U.K. Mortgage Approvals Reach 13-Year High as Tax Cut Fuels Boom

U.K. mortgage approvals hit a 13-year high in August as the housing market extended its tax-cut fueled mini boom.

Lenders signed 84,715 home-loan agreements, the most since October 2007, the Bank of England said Tuesday. Demand for unsecured credit slowed following a strong July.

The 28% surge in approvals over the month reflects homebuyers seeking to tie up deals after Chancellor of the Exchequer Rishi Sunak waived tax on the first 500,000 pounds ($642,000) of any property purchase as part of a package of stimulus measures announced in July. Prices also jumped, surveys show.

U.K. Mortgage Approvals Hit 13-Year High on Tax-Fueled Boom


Real-estate agents are warning, though, that the boom could prove short-lived, with unemployment expected to surge later this year as government wage subsidies are significantly scaled back.

Average house prices will fall by nearly 14% next year, according to the Centre for Economics and Business Research.

Consumer credit rose 300 million pounds in August, well down on the 1.1 billion pounds borrowed in July after Britons freed from many restrictions went on a spending spree. Borrowing fell 3.9% from a year earlier, the most since records began in 1994, reflecting significant repayments of debt during the early part of the lockdown.

Borrowing cost on overdrafts and personal loans rose during the month, despite the BOE keep the benchmark interest rate at a record low, the figures show.
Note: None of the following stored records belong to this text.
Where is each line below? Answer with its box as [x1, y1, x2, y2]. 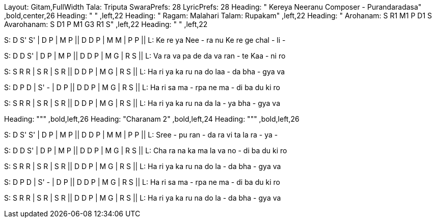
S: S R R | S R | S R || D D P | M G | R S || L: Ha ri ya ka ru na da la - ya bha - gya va [4, 99, 281, 107]
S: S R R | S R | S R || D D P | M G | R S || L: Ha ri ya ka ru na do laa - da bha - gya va [4, 67, 285, 76]
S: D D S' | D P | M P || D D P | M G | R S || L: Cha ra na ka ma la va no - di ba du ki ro [4, 146, 287, 155]
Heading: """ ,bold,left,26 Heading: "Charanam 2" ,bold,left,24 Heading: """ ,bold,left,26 [4, 115, 299, 123]
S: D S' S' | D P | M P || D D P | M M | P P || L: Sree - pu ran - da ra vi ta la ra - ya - [4, 130, 278, 139]
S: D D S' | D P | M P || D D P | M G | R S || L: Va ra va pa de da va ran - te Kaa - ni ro [4, 51, 286, 60]
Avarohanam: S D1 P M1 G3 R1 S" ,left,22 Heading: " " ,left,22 [4, 20, 208, 29]
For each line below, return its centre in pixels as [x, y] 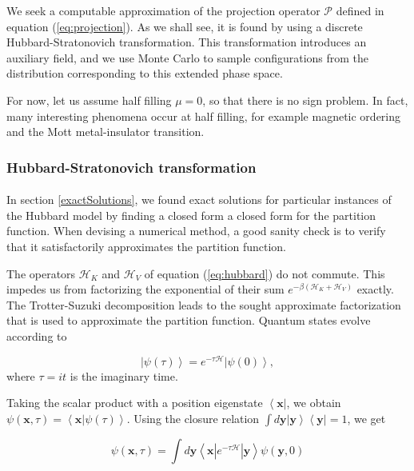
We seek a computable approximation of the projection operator [163, 10]
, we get [366, 418]
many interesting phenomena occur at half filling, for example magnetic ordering [204, 116]
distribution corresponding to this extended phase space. [145, 73]
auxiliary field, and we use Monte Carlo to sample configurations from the [188, 57]
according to [37, 335]
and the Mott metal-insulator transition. [105, 132]
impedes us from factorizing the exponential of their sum [145, 289]
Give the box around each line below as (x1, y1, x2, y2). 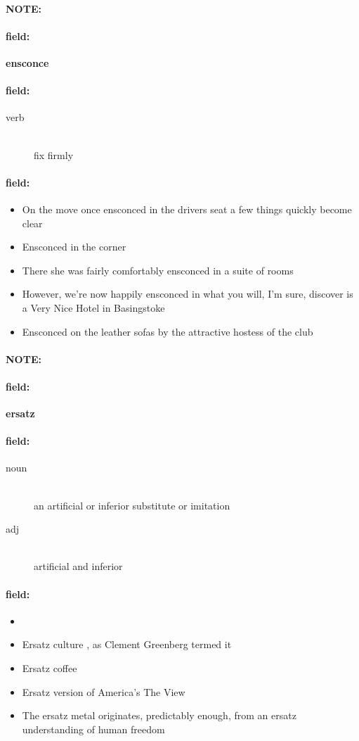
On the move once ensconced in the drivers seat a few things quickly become (22, 201, 352, 216)
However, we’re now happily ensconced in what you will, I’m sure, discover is (22, 286, 353, 301)
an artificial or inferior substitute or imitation (34, 498, 230, 512)
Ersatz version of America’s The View (22, 684, 185, 699)
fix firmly (34, 147, 74, 162)
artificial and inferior (34, 559, 123, 574)
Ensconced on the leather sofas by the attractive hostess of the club (22, 324, 313, 338)
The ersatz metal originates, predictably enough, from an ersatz (22, 708, 296, 723)
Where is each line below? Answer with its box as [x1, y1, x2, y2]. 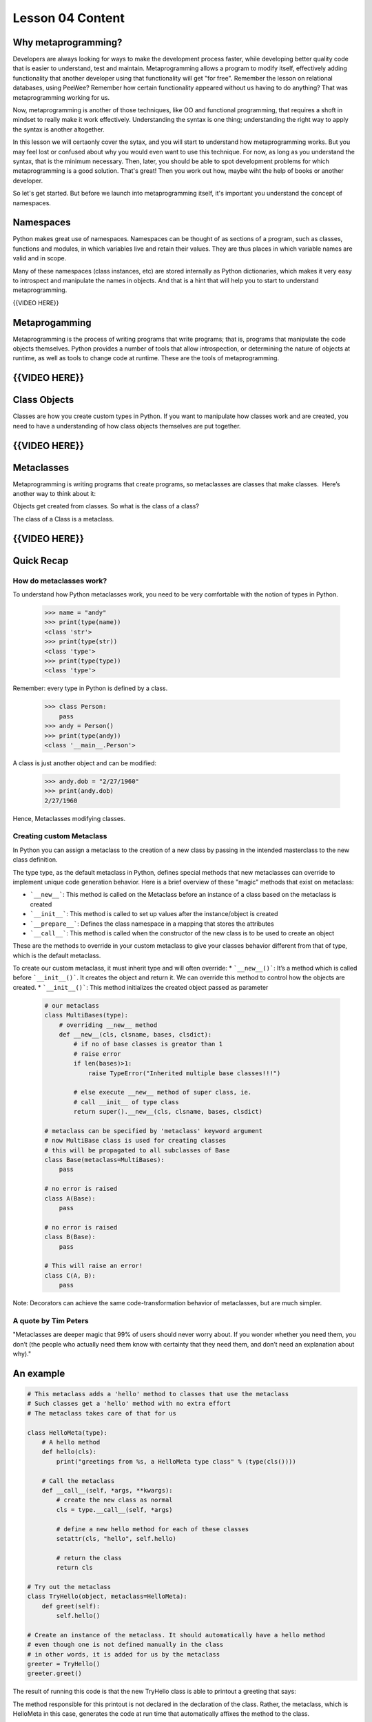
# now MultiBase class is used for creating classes [44, 1137, 227, 1145]
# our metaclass [44, 1002, 100, 1009]
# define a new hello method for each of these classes [56, 1525, 249, 1533]
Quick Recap [12, 554, 69, 566]
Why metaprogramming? [12, 37, 123, 48]
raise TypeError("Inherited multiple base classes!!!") [87, 1069, 281, 1077]
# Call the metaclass [41, 1477, 115, 1484]
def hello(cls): [41, 1448, 96, 1456]
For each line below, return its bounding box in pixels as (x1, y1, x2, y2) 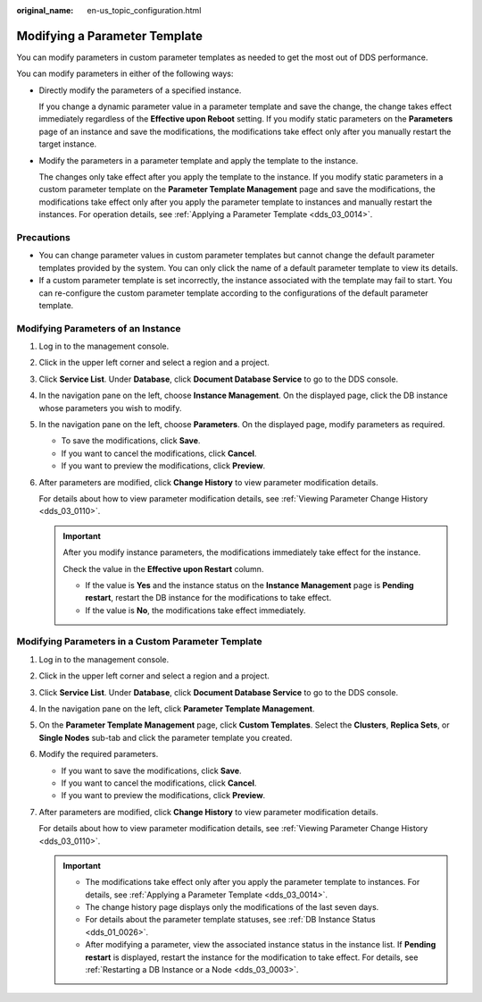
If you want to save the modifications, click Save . (61, 765, 242, 776)
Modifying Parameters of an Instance (16, 322, 182, 334)
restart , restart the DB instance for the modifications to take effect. (85, 593, 332, 603)
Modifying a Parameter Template (16, 28, 203, 44)
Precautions (16, 231, 71, 243)
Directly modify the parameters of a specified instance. (38, 85, 242, 96)
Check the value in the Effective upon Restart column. (62, 563, 264, 574)
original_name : (16, 5, 74, 15)

Small and medium-sized enterprises took out an extra 2.2 billion pounds of debt in August, taking advantage of government-guaranteed loan programs designed to help struggling companies weather the coronavirus crisis. It took the annual growth rate to 21.8%, the highest on record. Larger non-financial firms also resumed borrowing after months of repayments.

©2020 Bloomberg L.P.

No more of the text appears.